Kalpanthe Sihinayak (කල්පාන්තයේ සිහිනයක්) is a 2014 Sri Lankan fantasy thriller film directed by Channa Perera and produced by Perly Wijesinghe, Sunethra Balasuriya, Harsha Gamaethige and Asela Amarasiri. It stars Channa Perera and debutant Indian actress Chaithra Chandranth in lead roles along with Sanath Gunathilake and Hemasiri Liyanage. Music co-composed by Rohana Weerasinghe and Dinesh Subasinghe. It is the 1115th Sri Lankan film in the Sinhala cinema.

The film was initially titled Miringu Yaathra. Its plot is based on a King Ravana's missing Ancestry Book which was hidden for more than 5,000 years. The film was shot around Rattota forest areas, Dambulla, and Kaludiya Pokuna Forest.

Plot
It is essentially a love story between an architect and a beautiful village girl. The architect, Kalpa (Channa), travels to a hill country village for work and it is there that meets Menaka (Chaithra).
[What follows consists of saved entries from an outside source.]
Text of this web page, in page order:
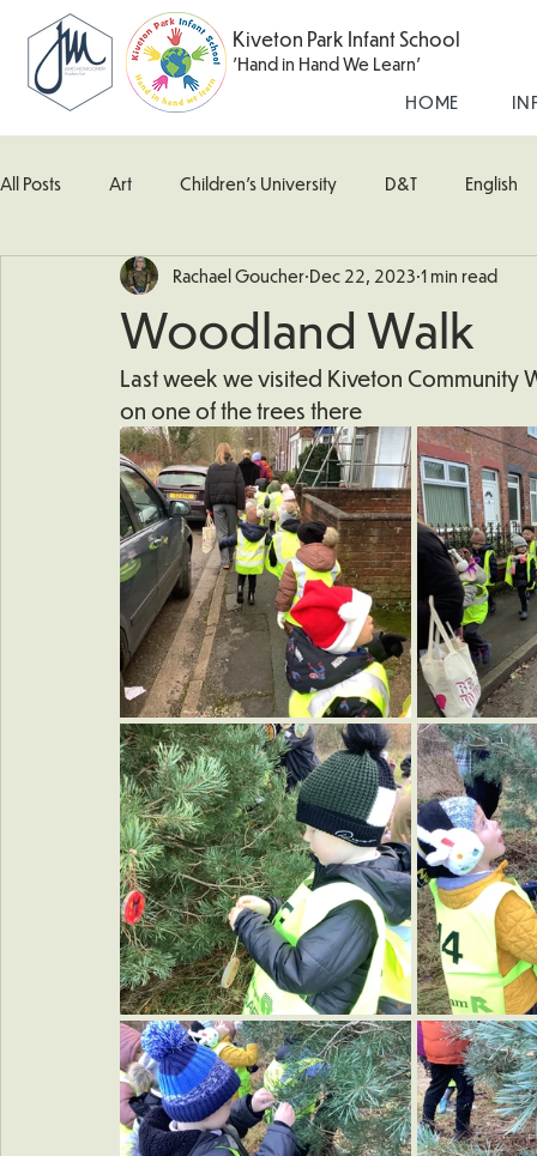
Kiveton Park Infant School
'Hand in Hand We Learn'
HOME
All Posts Art Children's University D&T English
Kingfisher Class Maths Music Robin Class
What's Happening In School Woodpecker (Nursery)
Woodland Walk
Rachael Goucher Dec 22, 2023 1 min read
Last week we visited Kiveton
on one of the trees there
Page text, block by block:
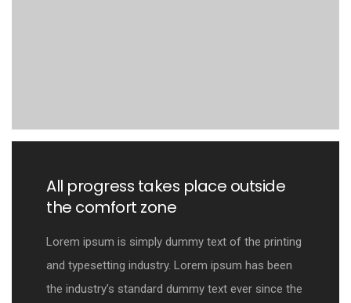
All progress takes place outside
the comfort zone
Lorem ipsum is simply dummy text of the printing
and typesetting industry. Lorem ipsum has been
the industry’s standard dummy text ever since the
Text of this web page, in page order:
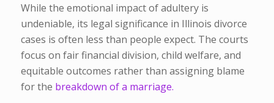
While the emotional impact of adultery is
undeniable, its legal significance in Illinois divorce
cases is often less than people expect. The courts
focus on fair financial division, child welfare, and
equitable outcomes rather than assigning blame
for the breakdown of a marriage.
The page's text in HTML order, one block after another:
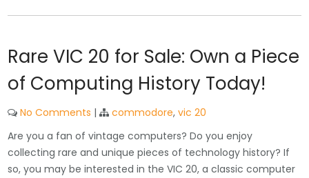
Rare VIC 20 for Sale: Own a Piece
of Computing History Today!
No Comments | commodore,vic 20
Are you a fan of vintage computers? Do you enjoy
collecting rare and unique pieces of technology history? If
so, you may be interested in the VIC 20, a classic computer
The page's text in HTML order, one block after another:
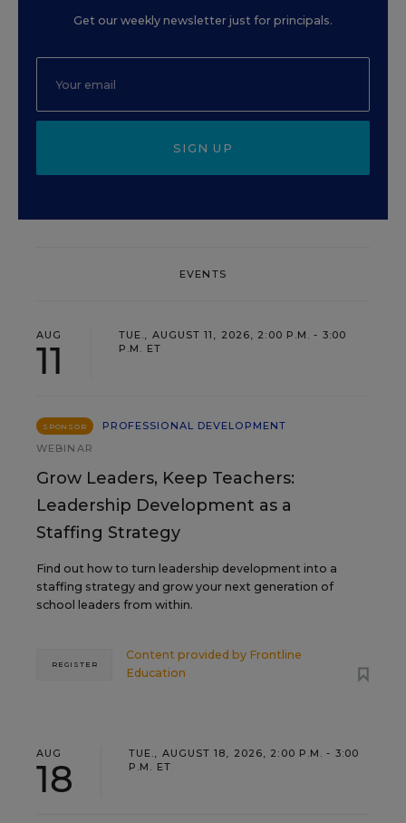
Get our weekly newsletter just for principals.
SIGN UP
EVENTS
AUG
11
TUE., AUGUST 11, 2026, 2:00 P.M. - 3:00
P.M. ET
SPONSOR
PROFESSIONAL DEVELOPMENT
WEBINAR
Grow Leaders, Keep Teachers:
Leadership Development as a
Staffing Strategy
Find out how to turn leadership development into a
staffing strategy and grow your next generation of
school leaders from within.
Content provided by Frontline
Education
REGISTER
AUG
18
TUE., AUGUST 18, 2026, 2:00 P.M. - 3:00
P.M. ET
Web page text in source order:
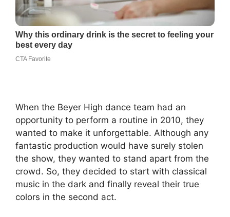
When the Beyer High dance team had an
opportunity to perform a routine in 2010, they
wanted to make it unforgettable. Although any
fantastic production would have surely stolen
the show, they wanted to stand apart from the
crowd. So, they decided to start with classical
music in the dark and finally reveal their true
colors in the second act.
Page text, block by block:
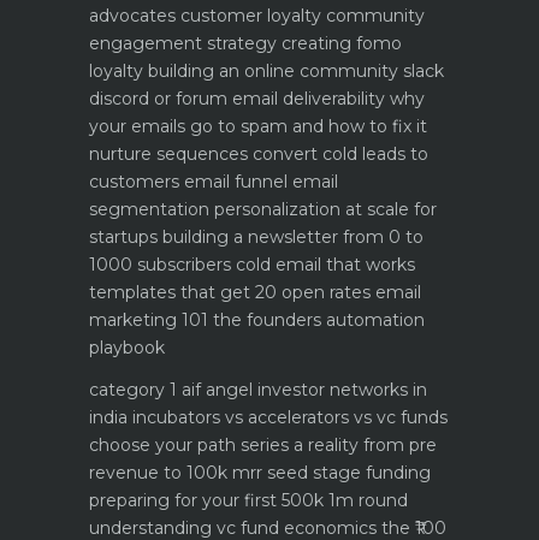
advocates customer loyalty community
engagement strategy creating fomo
loyalty building an online community slack
discord or forum email deliverability why
your emails go to spam and how to fix it
nurture sequences convert cold leads to
customers email funnel email
segmentation personalization at scale for
startups building a newsletter from 0 to
1000 subscribers cold email that works
templates that get 20 open rates email
marketing 101 the founders automation
playbook
category 1 aif angel investor networks in
india incubators vs accelerators vs vc funds
choose your path series a reality from pre
revenue to 100k mrr seed stage funding
preparing for your first 500k 1m round
understanding vc fund economics the ₹100
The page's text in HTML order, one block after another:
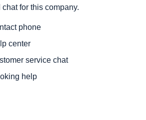
for this company.
phone
center
service chat
help
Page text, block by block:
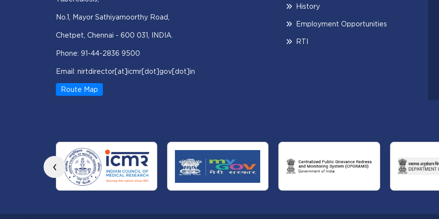
No.1, Mayor Sathiyamoorthy Road,
Chetpet, Chennai - 600 031, INDIA.
Phone: 91-44-2836 9500
Email: nirtdirector[at]icmr[dot]gov[dot]in
Route Map
History
Employment Opportunities
RTI
‹
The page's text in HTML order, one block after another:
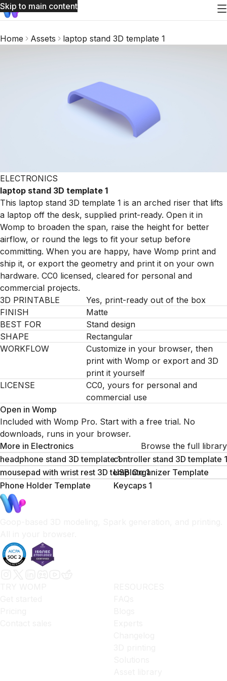
Skip to main content
Home Assets laptop stand 3D template 1
ELECTRONICS
laptop stand 3D template 1
This laptop stand 3D template 1 is an arched riser that lifts
a laptop off the desk, supplied print-ready. Open it in
Womp to broaden the span, raise the height for better
airflow, or round the legs to fit your setup before
committing. When you are happy, have Womp print and
ship it, or export the geometry and print it on your own
hardware. CC0 licensed, cleared for personal and
commercial projects.
3D PRINTABLE
Yes, print-ready out of the box
FINISH
Matte
BEST FOR
Stand design
SHAPE
Rectangular
WORKFLOW
Customize in your browser, then
print with Womp or export and 3D
print it yourself
LICENSE
CC0, yours for personal and
commercial use
Open in Womp
Included with Womp Pro. Start with a free trial. No
downloads, runs in your browser.
More in Electronics
Browse the full library
headphone stand 3D template 1controller stand 3D template 1
mousepad with wrist rest 3D template 1USB Organizer Template
Phone Holder Template
Keycaps 1
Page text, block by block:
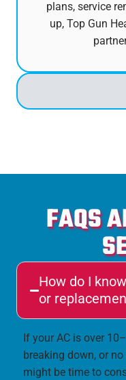
plans, service
up, Top Gun
FAQS
How do I
or
If your AC is over
breaking down, or
might be time to
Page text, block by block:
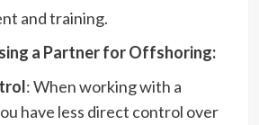
and training.
a Partner for Offshoring:
: When working with a
have less direct control over
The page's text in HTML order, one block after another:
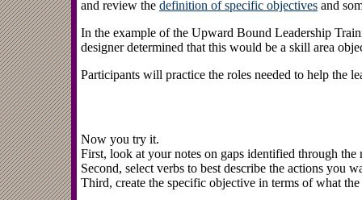
and review the definition of specific objectives and
In the example of the Upward Bound Leadership
designer determined that this would be a skill area
Participants will practice the roles needed to help the
Now you try it.
First, look at your notes on gaps identified through the
Second, select verbs to best describe the actions you
Third, create the specific objective in terms of what
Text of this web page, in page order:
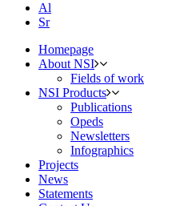
Al
Sr
Homepage
About NSI
Fields of work
NSI Products
Publications
Opeds
Newsletters
Infographics
Projects
News
Statements
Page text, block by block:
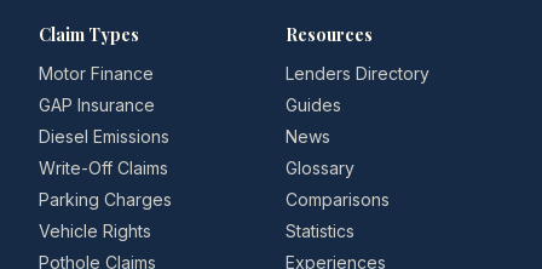
Claim Types
Motor Finance
GAP Insurance
Diesel Emissions
Write-Off Claims
Parking Charges
Vehicle Rights
Pothole Claims
Resources
Lenders Directory
Guides
News
Glossary
Comparisons
Statistics
Experiences
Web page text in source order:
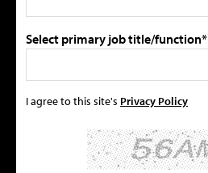
Select primary job title/function*
I agree to this site's Privacy Policy
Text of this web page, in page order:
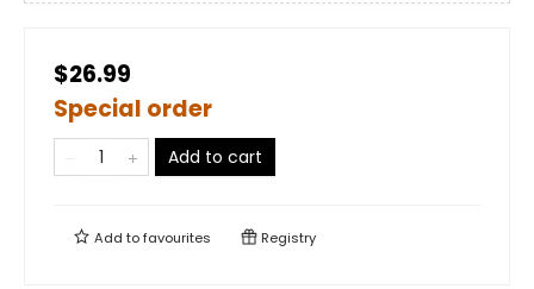
$26.99
Special order
Add to cart
Add tofavourites Registry
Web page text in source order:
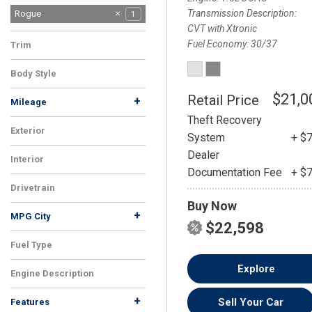
Altima 1
Ariya 1
Rogue 1
Trim
SV
1
Body Style
SUV
1
Mileage +
Exterior
Silver
1
Interior
Gray
1
Drivetrain
FWD
1
MPG City +
Fuel Type
Gasoline
1
Engine Description
1.5L DOHC
1
Features +
Transmission Description
CVT with Xtronic
Fuel Economy 30/37
Retail Price
Theft Recovery
System
+
Dealer
Documentation Fee
+
Buy Now
$22,598
Explore
Sell Your Car

Kalpana faces many challenges with a local group of thugs secretly investigating King Ravan's Ancestry Book. Menaka is a part of Ravan's Ancestry. Her father was murdered by some hidden enemies because of a conflict over a secret document regarding the Ravan Ancestry. Kalpa gets more intrigued about this matter and turns to the monk at the village temple for advice.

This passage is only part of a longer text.